Bill Maher once suggested that while he didn’t advocate the use of heroin, it certainly didn’t hurt his record collection. The same sentiment applies to American literary fiction in tough economic times. While no one would ever wish for high unemployment or a schizophrenic stock market, it’s always brought out the best in our writers.
Since the beginning of this “Great Recession,” a scattered collection of fresh new voices have emerged — call them the socioeconomic realists. The most prominent might be Bonnie Jo Campbell, whose searing “American Salvage” was a finalist for the both the National Book Award and the National Book Critics Circle Award in 2009. Campbell’s first two books, while equally gritty as hell, never caught on; she didn’t change, the world did. (“American Salvage” was published by a university press; her latest novel, “Once Upon a River,” was published last month by W.W. Norton.)
Today is the publication date for Frank Bill’s “Crimes in Southern Indiana,” a frightening portrait of a long-ignored corner of the American Midwest.
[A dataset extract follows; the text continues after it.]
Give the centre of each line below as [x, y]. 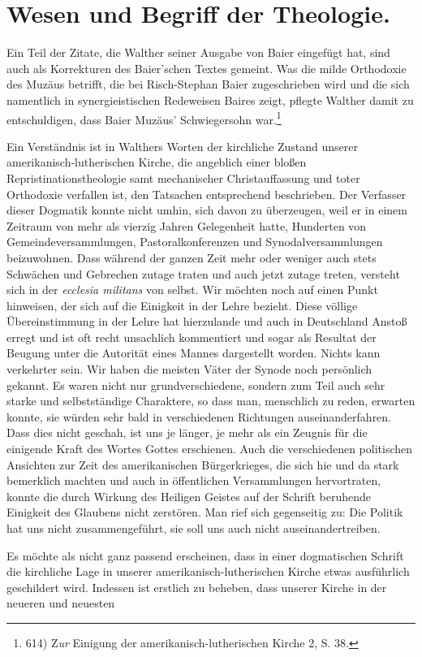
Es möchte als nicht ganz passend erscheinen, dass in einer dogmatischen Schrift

It has been called “a blistering, vivid and flat-out fearless debut,” and the quick, violent stories are loaded with meth labs and bitter brawls. Hell, a job in a meth lab is one of the better paying jobs in Bill’s world.
Couple those books with the work of Shann Ray (“American Masculine”), Philipp Meyer (“American Rust”) and Donald Ray Pollock (“The Devil All The Time”) and you see a new genre developing — work set not just in specific regions and parts of the country, but fiction about economic class, based in some of the hardest-hit states and counties in America, in the Southern and Midwest towns where hope is especially hard to find.
“There are plenty of folks here who tell me they’ve never seen any of the kind of people I write about, and all I can say is that they’re not looking,” says Campbell, whose work is set largely in devastated Michigan towns.
Pollock writes about neighboring Ohio, and his debut, “Knockemstiff,” relays the struggles and loneliness of working people as effortlessly as Sherwood Anderson’s “Winesburg, Ohio” (1919) or perhaps William Kennedy’s Pulitzer Prize-winning novel “Ironweed” (1983). Yes, there really is a place called Knockemstiff, Ohio, and Donald Ray Pollock’s own story is so brutally real that it seems near fiction itself.
Having worked as a driver in a paper mill for most of his adult life, Pollock enrolled in the creative writing program at Ohio State University at 50. He might have landed an interview with tastemaker extraordinare Terry Gross on NPR’s “Fresh Air,” but he knows who he is writing for — not the aesthetes, but his fellow mill workers. He says more writers now are “working with an awareness and understanding of the poor and dispossessed that we haven’t seen or been much interested in since the Great Depression of the last century.”
“You can’t have a small minority of wealthy lording it over a vast majority of poor without something very bad eventually happening.” says Pollock.
One might be hesitant to call these authors patriotic, but with titles like “American Salvage,” “American Rust” and “American Masculine,” it can’t simply be a case of irony working overtime.
Meyer’s “American Rust” dives deep into the Rust Belt realities of working-class Pennsylvania. Echoes of John Steinbeck’s resonate in his prose — Steinbeck’s Depression-era migrants might have led bleaker lives, but the confusion and the uncertainty amongst those who aspire merely to pay the bills and attain a middle-class life can be startlingly similar.
Ray’s “American Masculine,” meanwhile, takes the story West, into the desolate landscape of Montana. The men and women in his stories seem to the bastard children of Jim Harrison and Raymond Carver, fierce but plain-spoken and adrift, fighting to hold addictions, violence and sadness at bay. It’s a book which redefines the myth of the West — Manifest Destiny is a thing of the past, the West now is a trap.
These authors share a visible reverence for an America that no longer exists. In Pollock’s view, American is “a much scarier place to live than it was, say, 30 or 40 years ago.” But that nostalgia should not be confused with the same flag-waving mindlessness that led Ronald Reagan’s 1984 reelection campaign to use Bruce Springsteen’s “Born in the U.S.A.” without ever listening to the lyrics. The characters are rough, the portraits are unflattering, yet readers and critics are connecting with these books in a time when the initial urge might be to escape into some fantasyland of make-believe.
If and when the economy rebounds, will these writers remain critical darlings and culturally relevant? Paraphrasing William Faulkner, Bonnie Jo Campbell says that the only writing that matters is about the human heart in conflict with itself. “And there’s plenty of that around here,” she says.